◆ EXERCISE PROMPT
Please state the number of lines in the records below that contain the string "explain", and nothing further.

+++

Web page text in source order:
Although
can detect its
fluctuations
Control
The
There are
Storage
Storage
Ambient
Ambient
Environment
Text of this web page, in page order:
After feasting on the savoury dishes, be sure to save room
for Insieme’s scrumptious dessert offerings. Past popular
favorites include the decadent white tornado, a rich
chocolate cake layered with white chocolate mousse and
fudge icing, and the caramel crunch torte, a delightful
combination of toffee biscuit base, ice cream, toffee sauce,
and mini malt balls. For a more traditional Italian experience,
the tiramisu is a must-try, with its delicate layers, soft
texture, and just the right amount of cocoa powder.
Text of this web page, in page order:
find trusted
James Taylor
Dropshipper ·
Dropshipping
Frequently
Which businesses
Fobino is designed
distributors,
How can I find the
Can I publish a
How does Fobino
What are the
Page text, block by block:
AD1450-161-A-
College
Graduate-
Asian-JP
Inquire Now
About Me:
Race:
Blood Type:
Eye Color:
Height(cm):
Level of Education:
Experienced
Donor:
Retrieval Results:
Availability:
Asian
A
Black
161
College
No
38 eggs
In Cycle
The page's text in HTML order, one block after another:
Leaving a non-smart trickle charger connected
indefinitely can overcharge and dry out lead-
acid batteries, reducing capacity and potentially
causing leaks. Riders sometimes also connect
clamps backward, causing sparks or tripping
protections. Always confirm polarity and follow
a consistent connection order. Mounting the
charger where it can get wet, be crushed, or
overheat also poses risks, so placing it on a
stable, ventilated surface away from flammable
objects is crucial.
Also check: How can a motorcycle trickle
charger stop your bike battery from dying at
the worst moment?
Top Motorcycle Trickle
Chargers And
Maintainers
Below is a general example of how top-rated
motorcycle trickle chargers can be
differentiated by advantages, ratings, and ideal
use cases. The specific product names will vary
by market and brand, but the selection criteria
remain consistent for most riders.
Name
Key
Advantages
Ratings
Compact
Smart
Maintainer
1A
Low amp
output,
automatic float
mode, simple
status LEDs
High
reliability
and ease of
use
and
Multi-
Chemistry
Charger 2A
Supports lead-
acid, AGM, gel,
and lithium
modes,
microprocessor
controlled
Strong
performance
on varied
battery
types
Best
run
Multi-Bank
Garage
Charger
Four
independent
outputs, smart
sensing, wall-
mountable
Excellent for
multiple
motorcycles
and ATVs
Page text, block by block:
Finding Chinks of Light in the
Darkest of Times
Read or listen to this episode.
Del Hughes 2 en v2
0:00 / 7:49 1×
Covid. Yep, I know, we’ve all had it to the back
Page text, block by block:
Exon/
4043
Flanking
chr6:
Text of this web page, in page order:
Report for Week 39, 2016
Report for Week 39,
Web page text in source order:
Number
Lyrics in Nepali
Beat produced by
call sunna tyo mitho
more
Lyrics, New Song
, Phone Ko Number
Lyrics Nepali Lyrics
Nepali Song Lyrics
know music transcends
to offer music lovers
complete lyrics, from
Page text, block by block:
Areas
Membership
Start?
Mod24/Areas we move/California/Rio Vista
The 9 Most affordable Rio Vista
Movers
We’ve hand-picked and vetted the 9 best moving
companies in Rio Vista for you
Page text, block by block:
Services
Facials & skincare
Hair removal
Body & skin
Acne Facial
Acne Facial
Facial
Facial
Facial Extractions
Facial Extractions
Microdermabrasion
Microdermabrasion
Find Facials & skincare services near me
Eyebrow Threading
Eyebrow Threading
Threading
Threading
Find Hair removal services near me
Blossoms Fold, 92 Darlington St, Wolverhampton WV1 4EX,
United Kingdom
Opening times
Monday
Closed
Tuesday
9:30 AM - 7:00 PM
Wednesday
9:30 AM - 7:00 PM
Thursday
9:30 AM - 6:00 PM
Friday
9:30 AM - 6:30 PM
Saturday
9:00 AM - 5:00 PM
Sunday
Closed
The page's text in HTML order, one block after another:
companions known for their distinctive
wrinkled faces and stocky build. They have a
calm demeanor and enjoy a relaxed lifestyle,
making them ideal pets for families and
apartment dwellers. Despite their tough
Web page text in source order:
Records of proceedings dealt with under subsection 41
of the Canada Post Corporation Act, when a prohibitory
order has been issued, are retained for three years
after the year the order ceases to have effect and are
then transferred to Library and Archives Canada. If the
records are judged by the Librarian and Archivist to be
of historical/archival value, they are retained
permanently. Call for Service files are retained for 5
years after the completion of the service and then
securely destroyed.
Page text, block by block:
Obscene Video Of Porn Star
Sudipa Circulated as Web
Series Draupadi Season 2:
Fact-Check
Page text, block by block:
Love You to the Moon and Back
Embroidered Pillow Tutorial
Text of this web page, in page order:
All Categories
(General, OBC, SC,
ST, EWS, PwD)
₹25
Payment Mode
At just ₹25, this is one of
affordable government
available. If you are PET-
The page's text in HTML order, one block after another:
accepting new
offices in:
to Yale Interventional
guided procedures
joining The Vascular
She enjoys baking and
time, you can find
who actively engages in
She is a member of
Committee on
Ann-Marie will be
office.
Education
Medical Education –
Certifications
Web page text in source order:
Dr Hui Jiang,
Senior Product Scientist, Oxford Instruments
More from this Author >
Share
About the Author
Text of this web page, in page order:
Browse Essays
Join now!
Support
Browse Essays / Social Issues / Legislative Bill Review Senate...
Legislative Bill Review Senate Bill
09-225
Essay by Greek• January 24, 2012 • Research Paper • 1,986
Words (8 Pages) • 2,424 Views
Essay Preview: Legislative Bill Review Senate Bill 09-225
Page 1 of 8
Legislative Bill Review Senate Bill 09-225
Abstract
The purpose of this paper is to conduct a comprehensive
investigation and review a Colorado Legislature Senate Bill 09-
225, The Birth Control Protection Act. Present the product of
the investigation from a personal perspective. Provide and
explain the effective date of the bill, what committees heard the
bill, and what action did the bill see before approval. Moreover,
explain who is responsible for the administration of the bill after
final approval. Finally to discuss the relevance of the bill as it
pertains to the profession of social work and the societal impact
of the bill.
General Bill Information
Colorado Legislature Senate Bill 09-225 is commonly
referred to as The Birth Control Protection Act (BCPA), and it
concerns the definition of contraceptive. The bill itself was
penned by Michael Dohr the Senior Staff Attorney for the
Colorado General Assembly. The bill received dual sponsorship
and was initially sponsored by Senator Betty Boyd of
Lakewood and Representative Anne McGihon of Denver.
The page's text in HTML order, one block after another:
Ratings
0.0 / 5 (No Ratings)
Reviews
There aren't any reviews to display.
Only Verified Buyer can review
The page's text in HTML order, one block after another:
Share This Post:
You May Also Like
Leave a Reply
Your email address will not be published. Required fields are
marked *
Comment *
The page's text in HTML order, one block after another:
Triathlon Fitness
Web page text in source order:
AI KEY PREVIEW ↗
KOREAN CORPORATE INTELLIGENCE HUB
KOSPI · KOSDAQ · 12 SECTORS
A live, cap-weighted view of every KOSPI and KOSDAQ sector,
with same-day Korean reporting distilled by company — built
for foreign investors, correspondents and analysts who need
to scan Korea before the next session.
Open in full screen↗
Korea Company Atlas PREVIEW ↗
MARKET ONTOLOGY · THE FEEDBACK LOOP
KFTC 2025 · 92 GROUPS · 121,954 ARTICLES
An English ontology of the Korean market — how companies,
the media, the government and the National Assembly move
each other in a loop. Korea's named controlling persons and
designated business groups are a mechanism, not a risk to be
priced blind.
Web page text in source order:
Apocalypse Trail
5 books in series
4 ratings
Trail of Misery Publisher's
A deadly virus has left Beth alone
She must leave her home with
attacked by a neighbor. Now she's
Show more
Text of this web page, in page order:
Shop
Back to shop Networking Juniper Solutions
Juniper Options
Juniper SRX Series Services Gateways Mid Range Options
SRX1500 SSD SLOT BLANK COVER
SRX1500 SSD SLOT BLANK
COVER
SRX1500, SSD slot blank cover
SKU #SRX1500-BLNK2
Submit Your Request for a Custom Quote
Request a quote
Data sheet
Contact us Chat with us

+++

◆ TASK RESULT
2